(Saved entries)
+-------+
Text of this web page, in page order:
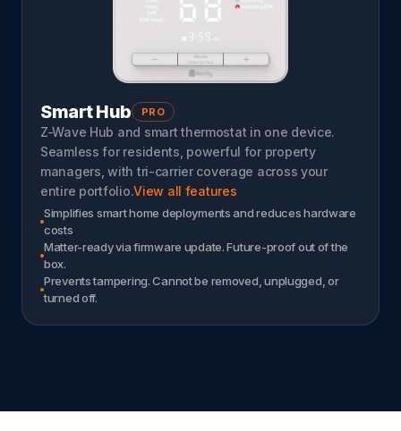
Smart Hub PRO
Z-Wave Hub and smart thermostat in one device.
Seamless for residents, powerful for property
managers, with tri-carrier coverage across your
entire portfolio.View all features
Simplifies smart home deployments and reduces hardware
costs
Matter-ready via firmware update. Future-proof out of the
box.
Prevents tampering. Cannot be removed, unplugged, or
turned off.
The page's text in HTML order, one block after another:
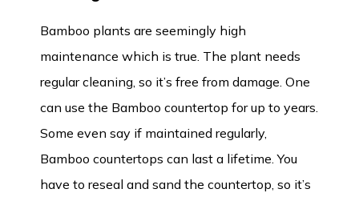
Bamboo plants are seemingly high
maintenance which is true. The plant needs
regular cleaning, so it’s free from damage. One
can use the Bamboo countertop for up to years.
Some even say if maintained regularly,
Bamboo countertops can last a lifetime. You
have to reseal and sand the countertop, so it’s
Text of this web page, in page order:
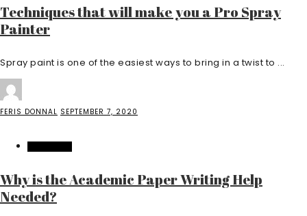
Techniques that will make you a Pro Spray
Painter
Spray paint is one of the easiest ways to bring in a twist to ...
FERIS DONNAL SEPTEMBER 7, 2020
Why is the Academic Paper Writing Help
Needed?
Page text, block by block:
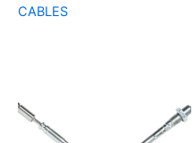
CABLES
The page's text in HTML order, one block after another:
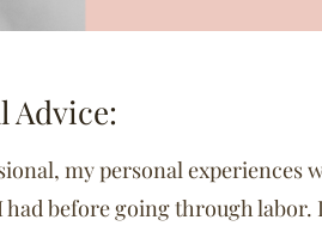
Advice:
my personal
before going through
+-------+
▶ _To do_:
In the copy, no pictures should appear; the records themselves must be repeated exactly.

▶ _Task response_:
Text of this web page, in page order:
Smart Hub PRO
Z-Wave Hub and smart thermostat in one device.
Seamless for residents, powerful for property
managers, with tri-carrier coverage across your
entire portfolio.View all features
Simplifies smart home deployments and reduces hardware
costs
Matter-ready via firmware update. Future-proof out of the
box.
Prevents tampering. Cannot be removed, unplugged, or
turned off.
The page's text in HTML order, one block after another:
Bamboo plants are seemingly high
maintenance which is true. The plant needs
regular cleaning, so it’s free from damage. One
can use the Bamboo countertop for up to years.
Some even say if maintained regularly,
Bamboo countertops can last a lifetime. You
have to reseal and sand the countertop, so it’s
Text of this web page, in page order:
Techniques that will make you a Pro Spray
Painter
Spray paint is one of the easiest ways to bring in a twist to ...
FERIS DONNAL SEPTEMBER 7, 2020
Why is the Academic Paper Writing Help
Needed?
Page text, block by block:
CABLES
The page's text in HTML order, one block after another:
Advice:
my personal
before going through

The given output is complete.